- **Work to complete**
Look through the listing below and say how many lines contain the word "occurs". Nothing else belongs in the reply.

*** Available records Section Begins ***

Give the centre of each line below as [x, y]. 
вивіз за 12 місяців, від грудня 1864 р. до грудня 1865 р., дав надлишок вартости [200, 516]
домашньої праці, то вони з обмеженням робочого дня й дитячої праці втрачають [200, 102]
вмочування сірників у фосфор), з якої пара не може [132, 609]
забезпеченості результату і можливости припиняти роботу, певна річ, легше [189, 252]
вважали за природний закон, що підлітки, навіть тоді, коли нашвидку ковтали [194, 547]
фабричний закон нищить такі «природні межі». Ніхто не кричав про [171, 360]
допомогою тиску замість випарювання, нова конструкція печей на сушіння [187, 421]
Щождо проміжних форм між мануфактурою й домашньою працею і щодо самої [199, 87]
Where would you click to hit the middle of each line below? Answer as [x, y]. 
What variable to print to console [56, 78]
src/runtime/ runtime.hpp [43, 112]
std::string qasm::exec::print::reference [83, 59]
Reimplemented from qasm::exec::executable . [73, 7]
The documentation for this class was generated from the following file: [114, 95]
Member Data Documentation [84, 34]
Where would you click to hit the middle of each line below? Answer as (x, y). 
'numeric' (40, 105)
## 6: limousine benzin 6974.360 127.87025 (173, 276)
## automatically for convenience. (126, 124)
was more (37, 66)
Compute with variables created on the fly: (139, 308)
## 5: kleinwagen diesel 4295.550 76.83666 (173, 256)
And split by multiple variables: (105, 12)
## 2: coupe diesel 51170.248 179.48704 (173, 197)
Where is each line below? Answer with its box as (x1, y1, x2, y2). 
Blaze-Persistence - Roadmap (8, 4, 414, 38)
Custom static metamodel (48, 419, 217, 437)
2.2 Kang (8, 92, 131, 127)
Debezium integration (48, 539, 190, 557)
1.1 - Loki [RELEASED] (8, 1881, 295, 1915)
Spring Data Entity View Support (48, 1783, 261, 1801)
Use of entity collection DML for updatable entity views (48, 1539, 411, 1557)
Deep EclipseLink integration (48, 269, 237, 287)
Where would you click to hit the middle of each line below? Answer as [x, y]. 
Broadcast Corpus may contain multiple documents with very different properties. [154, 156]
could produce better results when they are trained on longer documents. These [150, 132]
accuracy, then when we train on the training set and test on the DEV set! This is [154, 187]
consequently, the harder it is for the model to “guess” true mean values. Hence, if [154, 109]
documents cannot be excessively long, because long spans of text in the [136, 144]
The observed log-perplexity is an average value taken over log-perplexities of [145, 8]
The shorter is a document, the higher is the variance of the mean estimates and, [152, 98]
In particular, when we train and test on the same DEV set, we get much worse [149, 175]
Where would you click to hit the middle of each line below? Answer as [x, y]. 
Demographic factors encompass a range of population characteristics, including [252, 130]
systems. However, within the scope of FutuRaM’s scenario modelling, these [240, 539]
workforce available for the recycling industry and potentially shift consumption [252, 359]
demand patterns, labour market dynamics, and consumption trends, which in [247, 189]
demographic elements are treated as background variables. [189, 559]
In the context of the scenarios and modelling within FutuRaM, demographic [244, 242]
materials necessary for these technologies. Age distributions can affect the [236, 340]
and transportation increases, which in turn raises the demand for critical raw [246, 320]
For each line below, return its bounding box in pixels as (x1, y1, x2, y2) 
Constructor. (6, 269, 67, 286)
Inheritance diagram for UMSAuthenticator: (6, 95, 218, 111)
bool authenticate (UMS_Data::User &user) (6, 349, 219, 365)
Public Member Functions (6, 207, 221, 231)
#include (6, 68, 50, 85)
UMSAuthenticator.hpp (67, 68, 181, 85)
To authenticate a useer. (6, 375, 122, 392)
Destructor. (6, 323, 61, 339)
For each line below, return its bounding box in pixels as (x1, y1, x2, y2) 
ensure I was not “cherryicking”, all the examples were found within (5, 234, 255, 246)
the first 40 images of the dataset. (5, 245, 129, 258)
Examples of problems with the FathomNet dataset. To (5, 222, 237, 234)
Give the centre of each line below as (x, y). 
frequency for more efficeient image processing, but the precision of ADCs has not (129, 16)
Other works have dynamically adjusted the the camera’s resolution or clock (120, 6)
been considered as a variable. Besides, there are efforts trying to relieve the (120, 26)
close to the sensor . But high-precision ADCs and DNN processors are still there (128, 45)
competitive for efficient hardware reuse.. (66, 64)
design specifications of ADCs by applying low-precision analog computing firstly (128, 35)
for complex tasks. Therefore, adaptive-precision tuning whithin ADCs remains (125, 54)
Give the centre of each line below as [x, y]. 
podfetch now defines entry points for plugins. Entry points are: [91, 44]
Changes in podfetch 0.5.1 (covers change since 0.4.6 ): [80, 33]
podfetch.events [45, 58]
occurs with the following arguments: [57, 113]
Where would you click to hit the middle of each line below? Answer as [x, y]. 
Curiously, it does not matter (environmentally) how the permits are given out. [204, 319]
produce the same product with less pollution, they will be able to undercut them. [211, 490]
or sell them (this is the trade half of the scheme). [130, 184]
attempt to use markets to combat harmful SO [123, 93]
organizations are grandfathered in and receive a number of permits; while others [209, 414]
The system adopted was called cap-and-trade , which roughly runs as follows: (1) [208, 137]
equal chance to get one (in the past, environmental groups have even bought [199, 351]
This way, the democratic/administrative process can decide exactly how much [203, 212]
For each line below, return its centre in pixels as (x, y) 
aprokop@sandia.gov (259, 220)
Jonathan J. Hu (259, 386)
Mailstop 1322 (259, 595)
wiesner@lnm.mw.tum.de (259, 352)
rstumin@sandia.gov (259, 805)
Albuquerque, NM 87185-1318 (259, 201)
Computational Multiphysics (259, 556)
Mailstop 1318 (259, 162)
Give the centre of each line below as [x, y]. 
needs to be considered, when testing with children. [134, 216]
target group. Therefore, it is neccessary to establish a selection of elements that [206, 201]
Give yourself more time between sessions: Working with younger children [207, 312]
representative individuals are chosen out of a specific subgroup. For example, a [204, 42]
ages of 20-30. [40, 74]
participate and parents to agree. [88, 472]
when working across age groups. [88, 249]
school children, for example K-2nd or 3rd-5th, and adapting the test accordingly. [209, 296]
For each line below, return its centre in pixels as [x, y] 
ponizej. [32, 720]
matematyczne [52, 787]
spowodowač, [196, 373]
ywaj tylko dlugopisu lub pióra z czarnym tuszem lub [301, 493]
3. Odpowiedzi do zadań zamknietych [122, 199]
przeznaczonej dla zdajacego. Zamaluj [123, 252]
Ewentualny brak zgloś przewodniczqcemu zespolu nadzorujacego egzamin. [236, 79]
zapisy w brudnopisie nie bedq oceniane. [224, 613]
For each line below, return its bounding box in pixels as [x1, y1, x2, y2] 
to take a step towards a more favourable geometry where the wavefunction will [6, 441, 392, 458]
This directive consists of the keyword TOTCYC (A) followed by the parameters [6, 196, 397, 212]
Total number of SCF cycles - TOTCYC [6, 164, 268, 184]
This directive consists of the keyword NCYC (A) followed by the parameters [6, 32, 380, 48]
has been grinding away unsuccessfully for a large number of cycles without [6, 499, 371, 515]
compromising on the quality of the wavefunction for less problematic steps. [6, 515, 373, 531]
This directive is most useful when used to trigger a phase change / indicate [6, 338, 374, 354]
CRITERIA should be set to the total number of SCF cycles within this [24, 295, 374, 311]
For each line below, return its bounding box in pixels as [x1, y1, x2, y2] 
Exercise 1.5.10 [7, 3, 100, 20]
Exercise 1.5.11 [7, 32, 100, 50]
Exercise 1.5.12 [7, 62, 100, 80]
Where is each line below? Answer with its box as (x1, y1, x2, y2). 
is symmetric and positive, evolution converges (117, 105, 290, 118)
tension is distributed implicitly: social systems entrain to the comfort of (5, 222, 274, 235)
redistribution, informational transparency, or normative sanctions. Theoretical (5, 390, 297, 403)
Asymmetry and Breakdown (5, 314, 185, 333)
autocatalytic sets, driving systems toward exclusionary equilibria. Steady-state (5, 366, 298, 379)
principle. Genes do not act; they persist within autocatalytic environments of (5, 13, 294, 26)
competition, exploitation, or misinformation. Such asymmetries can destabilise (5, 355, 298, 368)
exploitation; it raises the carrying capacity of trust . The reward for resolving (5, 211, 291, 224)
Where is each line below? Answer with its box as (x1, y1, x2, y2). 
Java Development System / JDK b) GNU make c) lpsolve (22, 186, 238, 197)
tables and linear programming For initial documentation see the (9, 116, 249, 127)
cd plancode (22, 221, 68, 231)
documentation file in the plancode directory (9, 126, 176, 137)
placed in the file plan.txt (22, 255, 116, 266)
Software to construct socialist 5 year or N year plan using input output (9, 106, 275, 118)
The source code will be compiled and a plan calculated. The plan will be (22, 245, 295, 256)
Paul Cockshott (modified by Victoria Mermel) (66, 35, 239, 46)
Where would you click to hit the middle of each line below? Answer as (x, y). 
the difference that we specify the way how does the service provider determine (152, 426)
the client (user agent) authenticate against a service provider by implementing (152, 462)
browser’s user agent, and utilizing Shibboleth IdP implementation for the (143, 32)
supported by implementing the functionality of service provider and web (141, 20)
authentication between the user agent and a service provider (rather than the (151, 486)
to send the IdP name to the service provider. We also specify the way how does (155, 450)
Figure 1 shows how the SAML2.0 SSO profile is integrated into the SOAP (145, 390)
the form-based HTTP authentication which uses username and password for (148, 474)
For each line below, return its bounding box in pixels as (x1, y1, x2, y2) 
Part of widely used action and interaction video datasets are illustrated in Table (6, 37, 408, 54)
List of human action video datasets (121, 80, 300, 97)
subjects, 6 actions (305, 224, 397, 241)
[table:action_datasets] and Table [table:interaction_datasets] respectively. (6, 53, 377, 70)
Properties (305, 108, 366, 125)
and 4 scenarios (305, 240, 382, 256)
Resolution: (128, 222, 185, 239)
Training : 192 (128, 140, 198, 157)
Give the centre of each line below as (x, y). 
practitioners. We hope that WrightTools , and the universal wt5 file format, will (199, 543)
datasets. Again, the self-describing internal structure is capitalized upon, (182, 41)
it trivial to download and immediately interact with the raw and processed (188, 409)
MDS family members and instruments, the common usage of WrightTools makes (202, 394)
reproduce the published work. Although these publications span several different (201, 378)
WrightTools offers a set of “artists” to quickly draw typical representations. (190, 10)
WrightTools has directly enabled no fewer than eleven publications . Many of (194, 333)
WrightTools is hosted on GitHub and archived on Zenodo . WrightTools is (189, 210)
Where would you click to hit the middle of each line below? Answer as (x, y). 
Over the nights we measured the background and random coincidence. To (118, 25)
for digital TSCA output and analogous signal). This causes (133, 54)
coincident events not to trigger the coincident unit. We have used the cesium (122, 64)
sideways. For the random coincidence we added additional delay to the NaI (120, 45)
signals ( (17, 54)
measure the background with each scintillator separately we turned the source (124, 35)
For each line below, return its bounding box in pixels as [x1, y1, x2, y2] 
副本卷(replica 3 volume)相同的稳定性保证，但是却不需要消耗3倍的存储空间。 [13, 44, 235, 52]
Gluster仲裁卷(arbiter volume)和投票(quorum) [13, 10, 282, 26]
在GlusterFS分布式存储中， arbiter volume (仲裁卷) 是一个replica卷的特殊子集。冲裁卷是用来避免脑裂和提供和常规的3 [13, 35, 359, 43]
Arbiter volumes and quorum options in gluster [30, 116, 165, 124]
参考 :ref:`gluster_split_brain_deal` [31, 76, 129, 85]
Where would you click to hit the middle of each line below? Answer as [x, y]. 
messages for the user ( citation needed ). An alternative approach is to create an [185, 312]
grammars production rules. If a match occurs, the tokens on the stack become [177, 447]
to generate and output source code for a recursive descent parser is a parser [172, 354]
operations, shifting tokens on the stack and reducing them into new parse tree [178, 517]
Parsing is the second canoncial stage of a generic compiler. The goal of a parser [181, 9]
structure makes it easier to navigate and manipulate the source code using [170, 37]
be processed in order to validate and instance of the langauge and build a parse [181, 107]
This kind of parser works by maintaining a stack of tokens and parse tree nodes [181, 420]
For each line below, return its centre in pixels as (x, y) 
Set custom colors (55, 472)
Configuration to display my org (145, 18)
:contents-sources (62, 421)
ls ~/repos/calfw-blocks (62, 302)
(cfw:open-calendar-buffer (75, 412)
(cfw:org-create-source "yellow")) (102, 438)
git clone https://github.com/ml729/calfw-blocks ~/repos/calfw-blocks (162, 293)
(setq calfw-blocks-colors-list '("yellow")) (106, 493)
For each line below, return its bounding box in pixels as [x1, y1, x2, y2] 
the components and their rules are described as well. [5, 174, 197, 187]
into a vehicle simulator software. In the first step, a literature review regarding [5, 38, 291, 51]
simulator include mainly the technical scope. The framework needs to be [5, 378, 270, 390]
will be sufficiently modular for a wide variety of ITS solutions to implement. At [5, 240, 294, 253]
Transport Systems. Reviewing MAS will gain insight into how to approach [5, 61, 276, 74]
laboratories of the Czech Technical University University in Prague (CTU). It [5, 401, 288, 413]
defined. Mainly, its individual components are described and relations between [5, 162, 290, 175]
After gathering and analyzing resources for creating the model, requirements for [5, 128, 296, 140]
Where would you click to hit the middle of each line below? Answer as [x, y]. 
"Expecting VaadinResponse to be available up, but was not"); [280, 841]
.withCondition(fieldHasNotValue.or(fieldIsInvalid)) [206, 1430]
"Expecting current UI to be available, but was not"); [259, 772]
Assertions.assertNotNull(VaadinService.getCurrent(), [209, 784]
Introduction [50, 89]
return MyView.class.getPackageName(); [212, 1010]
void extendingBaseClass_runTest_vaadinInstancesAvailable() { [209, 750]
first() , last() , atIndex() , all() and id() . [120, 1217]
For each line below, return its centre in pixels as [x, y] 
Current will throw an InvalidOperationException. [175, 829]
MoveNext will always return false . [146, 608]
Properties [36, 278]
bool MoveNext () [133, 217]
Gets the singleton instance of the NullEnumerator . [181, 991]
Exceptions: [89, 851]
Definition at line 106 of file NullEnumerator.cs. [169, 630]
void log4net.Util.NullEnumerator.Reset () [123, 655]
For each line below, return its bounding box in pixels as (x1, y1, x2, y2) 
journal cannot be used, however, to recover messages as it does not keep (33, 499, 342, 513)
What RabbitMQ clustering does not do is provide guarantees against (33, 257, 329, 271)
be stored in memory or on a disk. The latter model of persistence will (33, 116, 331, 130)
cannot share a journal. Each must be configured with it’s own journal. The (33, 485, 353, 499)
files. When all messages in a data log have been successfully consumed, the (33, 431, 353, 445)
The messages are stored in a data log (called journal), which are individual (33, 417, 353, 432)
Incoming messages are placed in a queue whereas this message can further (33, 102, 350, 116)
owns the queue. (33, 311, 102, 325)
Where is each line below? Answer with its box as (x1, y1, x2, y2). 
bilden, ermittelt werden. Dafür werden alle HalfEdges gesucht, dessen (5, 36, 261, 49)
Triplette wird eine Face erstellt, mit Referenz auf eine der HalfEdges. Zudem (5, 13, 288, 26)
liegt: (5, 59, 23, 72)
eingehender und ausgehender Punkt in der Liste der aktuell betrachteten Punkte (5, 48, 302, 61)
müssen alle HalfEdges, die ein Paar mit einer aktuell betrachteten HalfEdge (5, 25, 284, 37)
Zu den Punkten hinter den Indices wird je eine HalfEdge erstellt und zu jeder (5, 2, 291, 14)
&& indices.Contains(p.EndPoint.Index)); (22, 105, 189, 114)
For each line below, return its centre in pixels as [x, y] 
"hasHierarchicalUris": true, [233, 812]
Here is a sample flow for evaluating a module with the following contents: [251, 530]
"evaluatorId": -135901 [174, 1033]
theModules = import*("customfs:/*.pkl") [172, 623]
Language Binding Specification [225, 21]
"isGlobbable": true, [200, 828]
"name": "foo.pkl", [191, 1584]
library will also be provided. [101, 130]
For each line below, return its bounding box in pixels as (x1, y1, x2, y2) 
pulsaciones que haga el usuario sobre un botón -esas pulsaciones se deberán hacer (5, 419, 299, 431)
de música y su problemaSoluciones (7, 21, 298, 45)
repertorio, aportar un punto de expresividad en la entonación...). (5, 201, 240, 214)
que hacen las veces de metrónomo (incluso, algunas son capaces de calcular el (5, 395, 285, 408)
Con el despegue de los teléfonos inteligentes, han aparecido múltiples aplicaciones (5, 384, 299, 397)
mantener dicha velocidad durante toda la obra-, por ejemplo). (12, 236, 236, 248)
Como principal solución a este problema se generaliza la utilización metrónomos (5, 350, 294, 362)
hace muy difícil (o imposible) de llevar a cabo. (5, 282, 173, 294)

*** Available records Section Ends ***

- **Response box**
2